Consistency of variety of machine learning and statistical models in predicting clinical risks of individual patients: longitudinal cohort study using cardiovascular disease as exemplar

Abstract Objective To assess the consistency of machine learning and statistical techniques in predicting individual level and population level risks of cardiovascular disease and the effects of censoring on risk predictions. Design Longitudinal cohort study from 1 January 1998 to 31 December 2018. Setting and participants 3.6 million patients from the Clinical Practice Research Datalink registered at 391 general practices in England with linked hospital admission and mortality records. Main outcome measures Model performance including discrimination, calibration, and consistency of individual risk prediction for the same patients among models with comparable model performance. 19 different prediction techniques were applied, including 12 families of machine learning models (grid searched for best models), three Cox proportional hazards models (local fitted, QRISK3, and Framingham), three parametric survival models, and one logistic model. Results The various models had similar population level performance (C statistics of about 0.87 and similar calibration).
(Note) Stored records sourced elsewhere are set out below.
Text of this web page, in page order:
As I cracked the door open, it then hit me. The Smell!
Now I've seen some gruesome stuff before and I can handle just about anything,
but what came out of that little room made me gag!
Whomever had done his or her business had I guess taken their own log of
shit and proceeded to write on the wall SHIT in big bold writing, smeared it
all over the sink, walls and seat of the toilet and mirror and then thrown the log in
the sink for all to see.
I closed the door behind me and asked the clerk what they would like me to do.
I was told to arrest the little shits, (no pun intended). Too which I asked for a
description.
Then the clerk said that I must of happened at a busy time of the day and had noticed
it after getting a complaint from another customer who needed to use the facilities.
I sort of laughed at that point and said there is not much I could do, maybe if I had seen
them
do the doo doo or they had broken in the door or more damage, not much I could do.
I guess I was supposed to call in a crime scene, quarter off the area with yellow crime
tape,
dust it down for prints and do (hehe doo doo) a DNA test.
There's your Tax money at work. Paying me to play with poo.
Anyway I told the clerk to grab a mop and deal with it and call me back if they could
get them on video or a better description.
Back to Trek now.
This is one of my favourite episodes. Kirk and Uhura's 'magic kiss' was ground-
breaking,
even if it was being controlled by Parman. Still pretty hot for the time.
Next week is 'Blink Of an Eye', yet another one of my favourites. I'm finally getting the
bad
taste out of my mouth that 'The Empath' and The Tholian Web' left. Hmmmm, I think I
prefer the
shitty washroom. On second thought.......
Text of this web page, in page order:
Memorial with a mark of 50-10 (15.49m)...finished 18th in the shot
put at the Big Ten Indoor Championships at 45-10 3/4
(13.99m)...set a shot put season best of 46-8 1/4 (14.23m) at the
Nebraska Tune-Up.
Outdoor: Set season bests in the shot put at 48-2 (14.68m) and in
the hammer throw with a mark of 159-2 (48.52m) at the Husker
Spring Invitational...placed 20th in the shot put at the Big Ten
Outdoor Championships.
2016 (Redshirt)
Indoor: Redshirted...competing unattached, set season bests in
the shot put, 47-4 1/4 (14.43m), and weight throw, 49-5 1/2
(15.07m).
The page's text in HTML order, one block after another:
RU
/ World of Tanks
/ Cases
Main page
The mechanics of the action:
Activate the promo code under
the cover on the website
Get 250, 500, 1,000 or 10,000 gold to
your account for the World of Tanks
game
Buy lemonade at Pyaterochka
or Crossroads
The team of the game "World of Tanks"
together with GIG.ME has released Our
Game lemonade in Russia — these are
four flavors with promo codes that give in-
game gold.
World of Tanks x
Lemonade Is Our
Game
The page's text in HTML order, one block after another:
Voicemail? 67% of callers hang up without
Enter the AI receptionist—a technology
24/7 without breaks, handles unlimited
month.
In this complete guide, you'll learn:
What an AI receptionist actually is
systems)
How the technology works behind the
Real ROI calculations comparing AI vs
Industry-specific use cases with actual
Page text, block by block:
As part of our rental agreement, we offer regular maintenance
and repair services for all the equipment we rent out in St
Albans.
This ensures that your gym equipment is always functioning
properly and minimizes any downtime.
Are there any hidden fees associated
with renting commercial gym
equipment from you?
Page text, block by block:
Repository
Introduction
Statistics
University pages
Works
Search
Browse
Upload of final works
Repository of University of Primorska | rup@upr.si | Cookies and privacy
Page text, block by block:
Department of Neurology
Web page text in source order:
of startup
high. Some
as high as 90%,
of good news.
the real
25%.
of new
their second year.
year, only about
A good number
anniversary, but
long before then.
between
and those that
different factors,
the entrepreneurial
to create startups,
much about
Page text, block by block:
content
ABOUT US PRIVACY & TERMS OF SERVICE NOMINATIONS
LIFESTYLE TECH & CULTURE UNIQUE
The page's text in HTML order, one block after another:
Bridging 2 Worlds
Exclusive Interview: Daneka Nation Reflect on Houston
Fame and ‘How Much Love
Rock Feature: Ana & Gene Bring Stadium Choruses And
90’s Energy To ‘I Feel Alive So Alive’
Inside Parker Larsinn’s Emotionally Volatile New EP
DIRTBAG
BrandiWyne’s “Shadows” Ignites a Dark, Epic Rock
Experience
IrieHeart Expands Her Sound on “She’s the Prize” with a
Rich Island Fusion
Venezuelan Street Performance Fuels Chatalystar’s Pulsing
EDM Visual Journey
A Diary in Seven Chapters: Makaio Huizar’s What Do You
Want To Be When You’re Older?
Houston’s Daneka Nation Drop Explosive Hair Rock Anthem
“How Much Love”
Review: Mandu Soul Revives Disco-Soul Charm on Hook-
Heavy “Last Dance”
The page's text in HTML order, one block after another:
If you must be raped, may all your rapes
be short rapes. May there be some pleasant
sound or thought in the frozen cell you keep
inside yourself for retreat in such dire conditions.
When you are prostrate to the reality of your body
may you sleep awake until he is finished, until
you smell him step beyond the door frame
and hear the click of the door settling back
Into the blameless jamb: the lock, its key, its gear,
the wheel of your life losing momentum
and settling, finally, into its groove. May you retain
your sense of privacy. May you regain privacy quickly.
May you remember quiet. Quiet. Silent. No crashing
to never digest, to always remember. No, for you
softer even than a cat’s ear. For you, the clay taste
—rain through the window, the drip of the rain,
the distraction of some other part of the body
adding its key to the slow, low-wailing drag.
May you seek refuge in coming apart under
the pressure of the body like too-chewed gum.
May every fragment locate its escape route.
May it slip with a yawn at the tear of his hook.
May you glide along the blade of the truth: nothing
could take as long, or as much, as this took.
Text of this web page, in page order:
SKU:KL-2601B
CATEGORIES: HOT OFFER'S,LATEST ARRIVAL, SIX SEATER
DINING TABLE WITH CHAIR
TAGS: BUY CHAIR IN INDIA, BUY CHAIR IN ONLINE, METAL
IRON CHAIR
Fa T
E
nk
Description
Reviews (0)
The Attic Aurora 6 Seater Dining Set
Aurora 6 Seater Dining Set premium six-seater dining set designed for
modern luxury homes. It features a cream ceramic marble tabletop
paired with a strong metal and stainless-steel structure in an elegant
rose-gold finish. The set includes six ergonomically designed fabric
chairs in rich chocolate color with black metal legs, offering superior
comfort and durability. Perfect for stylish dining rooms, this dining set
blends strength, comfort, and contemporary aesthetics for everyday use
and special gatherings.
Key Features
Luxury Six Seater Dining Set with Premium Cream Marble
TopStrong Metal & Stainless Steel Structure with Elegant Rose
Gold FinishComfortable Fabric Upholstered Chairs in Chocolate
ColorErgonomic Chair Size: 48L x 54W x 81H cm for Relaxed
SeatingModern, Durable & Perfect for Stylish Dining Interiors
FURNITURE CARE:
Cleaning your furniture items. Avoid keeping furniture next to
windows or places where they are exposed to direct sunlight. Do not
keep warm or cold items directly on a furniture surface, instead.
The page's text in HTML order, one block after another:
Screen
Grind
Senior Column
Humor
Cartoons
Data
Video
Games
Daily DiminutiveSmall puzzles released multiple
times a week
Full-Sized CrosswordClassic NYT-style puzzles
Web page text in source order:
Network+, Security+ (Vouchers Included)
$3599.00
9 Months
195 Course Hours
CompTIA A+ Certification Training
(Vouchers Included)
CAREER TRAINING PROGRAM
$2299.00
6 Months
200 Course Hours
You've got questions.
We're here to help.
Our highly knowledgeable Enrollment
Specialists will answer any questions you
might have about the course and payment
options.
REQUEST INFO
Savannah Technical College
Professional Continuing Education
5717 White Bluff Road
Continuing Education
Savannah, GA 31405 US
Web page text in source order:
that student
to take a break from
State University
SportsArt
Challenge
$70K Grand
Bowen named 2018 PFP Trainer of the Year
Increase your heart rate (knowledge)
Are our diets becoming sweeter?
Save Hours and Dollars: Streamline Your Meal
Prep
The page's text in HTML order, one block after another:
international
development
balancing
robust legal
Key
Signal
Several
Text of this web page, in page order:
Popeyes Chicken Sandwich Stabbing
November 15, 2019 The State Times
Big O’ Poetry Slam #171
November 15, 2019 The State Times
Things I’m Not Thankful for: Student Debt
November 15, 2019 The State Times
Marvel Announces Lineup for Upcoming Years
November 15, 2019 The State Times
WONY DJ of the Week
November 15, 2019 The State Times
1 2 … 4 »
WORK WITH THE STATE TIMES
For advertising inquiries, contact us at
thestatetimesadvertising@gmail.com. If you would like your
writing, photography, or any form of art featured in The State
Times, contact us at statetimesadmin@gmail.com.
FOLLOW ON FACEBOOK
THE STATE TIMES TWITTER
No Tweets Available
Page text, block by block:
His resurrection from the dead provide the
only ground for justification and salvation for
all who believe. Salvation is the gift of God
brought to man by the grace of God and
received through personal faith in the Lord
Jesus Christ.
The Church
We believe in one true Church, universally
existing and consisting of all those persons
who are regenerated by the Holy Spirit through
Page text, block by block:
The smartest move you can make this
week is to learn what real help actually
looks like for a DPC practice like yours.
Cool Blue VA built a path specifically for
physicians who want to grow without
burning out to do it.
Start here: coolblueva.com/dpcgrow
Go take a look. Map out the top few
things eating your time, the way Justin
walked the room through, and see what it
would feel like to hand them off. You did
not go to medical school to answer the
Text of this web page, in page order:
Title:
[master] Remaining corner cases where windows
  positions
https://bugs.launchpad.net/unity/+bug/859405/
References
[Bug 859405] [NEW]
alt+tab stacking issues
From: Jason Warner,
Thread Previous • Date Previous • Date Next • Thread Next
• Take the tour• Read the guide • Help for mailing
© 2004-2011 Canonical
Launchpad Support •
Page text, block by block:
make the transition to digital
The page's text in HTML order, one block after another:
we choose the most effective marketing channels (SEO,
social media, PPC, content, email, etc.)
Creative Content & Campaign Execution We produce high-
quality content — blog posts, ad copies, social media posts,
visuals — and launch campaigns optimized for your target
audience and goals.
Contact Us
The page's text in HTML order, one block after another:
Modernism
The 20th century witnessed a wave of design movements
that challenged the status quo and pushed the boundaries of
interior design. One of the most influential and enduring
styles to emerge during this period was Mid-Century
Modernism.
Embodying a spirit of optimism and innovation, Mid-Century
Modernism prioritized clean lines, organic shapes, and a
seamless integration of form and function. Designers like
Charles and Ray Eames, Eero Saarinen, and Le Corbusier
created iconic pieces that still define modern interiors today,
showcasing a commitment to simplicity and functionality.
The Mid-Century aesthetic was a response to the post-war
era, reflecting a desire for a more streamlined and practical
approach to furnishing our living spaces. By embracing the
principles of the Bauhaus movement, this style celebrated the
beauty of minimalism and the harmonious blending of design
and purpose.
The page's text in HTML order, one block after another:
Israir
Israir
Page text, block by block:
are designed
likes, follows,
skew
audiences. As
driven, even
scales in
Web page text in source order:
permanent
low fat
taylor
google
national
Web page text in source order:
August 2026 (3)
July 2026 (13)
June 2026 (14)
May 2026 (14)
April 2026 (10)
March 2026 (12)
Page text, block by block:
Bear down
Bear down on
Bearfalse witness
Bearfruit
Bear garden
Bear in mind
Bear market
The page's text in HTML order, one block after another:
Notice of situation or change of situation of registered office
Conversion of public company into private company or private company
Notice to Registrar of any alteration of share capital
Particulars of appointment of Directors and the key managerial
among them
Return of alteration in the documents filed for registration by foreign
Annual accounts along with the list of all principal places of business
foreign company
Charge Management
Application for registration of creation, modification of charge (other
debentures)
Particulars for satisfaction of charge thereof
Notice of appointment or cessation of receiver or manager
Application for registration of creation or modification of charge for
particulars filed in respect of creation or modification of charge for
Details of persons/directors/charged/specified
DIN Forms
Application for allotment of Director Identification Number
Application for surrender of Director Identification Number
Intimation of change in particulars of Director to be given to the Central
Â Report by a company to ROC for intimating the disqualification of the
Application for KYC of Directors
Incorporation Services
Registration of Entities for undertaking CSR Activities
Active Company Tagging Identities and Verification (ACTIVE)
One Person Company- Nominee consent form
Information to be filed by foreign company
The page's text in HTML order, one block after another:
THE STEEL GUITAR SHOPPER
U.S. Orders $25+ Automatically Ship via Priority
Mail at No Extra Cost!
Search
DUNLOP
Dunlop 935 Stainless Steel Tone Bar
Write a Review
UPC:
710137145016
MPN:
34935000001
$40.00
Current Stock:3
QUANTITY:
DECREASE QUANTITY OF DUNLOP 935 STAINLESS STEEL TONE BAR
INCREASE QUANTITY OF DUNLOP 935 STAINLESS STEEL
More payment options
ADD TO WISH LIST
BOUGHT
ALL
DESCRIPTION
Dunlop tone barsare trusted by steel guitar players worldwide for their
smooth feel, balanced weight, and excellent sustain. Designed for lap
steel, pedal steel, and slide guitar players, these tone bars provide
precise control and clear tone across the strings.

However, the predictions for individual risks of cardiovascular disease varied widely between and within different types of machine learning and statistical models, especially in patients with higher risks. A patient with a risk of 9.5-10.5% predicted by QRISK3 had a risk of 2.9-9.2% in a random forest and 2.4-7.2% in a neural network. The differences in predicted risks between QRISK3 and a neural network ranged between –23.2% and 0.1% (95% range). Models that ignored censoring (that is, assumed censored patients to be event free) substantially underestimated risk of cardiovascular disease. Of the 223 815 patients with a cardiovascular disease risk above 7.5% with QRISK3, 57.8% would be reclassified below 7.5% when using another model. Conclusions A variety of models predicted risks for the same patients very differently despite similar model performances. The logistic models and commonly used machine learning models should not be directly applied to the prediction of long term risks without considering censoring. Survival models that consider censoring and that are explainable, such as QRISK3, are preferable. The level of consistency within and between models should be routinely assessed before they are used for clinical decision making.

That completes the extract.